- Work required
Print the listing exactly as it stands, and skip any pictures in it.

- Given data
=======
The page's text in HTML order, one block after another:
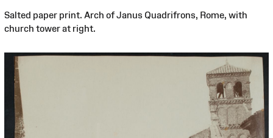
Salted paper print. Arch of Janus Quadrifrons, Rome, with
church tower at right.
=======
- Result of this task
The page's text in HTML order, one block after another:
Salted paper print. Arch of Janus Quadrifrons, Rome, with
church tower at right.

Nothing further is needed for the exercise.